The venerable Mr. Knuth has written large tomes of computer science that are arguably more often bought than read. Virtually everyone recommends them (and I haven't read them yet, but one day I will), so it is tempting to oppose them, just to go against the grain - but then you'd probably have to still read them first to be able to meaningfully talk about them. So no rant here. Instead, a smart algorithm: Knuth-Morris-Pratt, or short KMP. How does it work?

Take a long look at these two words

Apfelstrudel
Apfelsine
      ^^^

Note that the first 6 characters are the same in both. But once you are the position of the t in Apfelstrudel, you see that t doesn't occur in Apfelsine at all, which means, you don't need to compare the sequences

Apfelstrudel <-> Apfelsine
 pfelstrudel <-> Apfelsine
  felstrudel <-> Apfelsine
   elstrudel <-> Apfelsine
    lstrudel <-> Apfelsine
     strudel <-> Apfelsine
      trudel <-> Apfelsine
       rudel <-> Apfelsine
        .... <-> Apfelsine

but only

Apfelstrudel <-> Apfelsine
      trudel <-> Apfelsine
       rudel <-> Apfelsine
        .... <-> Apfelsine

Note that the brute force algorithm above did not take this into account: it compares every possible position with the needle.
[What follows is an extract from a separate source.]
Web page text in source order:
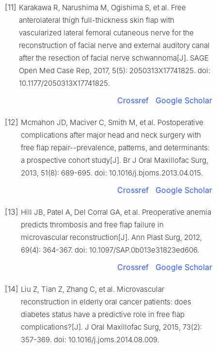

OK, so we know what happens when we reach characters that are not in needle: we can skip the whole sequence and start searching from the next character. But what about if we reach a character that is - at another position - in the needle?

dcabadcabadce
dcabadce
^^^^^^^x

We cannot start after the mismatch, but actually in the middle of the string, here:

dcabadcabadce
     dcabadce

So basically what we need is this: a mapping table that, for each input character, tells us the skip distance. This is the basic idea of the venerable KMP algorithm, the rest is just mechanics:

def knuth_morris_pratt(needle, haystack):

    # allow indexing into needle and protect against change during yield
    needle = list(needle)

    n = len(needle)

    # build table of shift amounts
    shifts = [1] * (n + 1)
    shift = 1
    for pos in range(n):

        while shift <= pos and needle[pos] != needle[pos-shift]:
            shift += shifts[pos-shift]
        shifts[pos+1] = shift

    # do the actual search
    startPos = 0
    matchLen = 0
    for c in haystack:
        while matchLen == n or (matchLen >= 0 and needle[matchLen] != c):
            startPos += shifts[matchLen]
            matchLen -= shifts[matchLen]
        matchLen += 1
        if matchLen == n:
            return startPos
    return -1

Builtin Function

For completeness, we also have to throw in the builtin str.find() method in to the test. The following small test function suffices:

def builtin_search(needle, haystack):
    return haystack.find(needle)

But how do they actually perform?

Method	Runtime
Naive Search	1.67
Knuth-Morris-Pratt	1.40
Robin-Karp	1.06
Pythonesque Naive-Search	0.33
Variant of Naive Search	0.27
Builtin `find()`	0.00

It is no surprise that naive search performs worst: that was expected.
It is no surprise that the builtin search is the fastest - it always is, it is written in fine tuned C rather than interpreted Python
It is a surprise that robin-karp performs better than KMP: this may be due to the RK code being shorter and more suited to pythonisms.
It is a big surprise that the two variants on brute force perform much better than the "smart" algorithms. I remember (but cannot find in google right now) an article I read about that a couple of years ago: these days, for many scenarios these two algorithms don't really outperform brute-force.
Moral of the story: when you read in an algorithms book that a particular algorithm is really well suited to a particular problem, test it yourself, in your environment, in your programming language. You might be in for a surprise!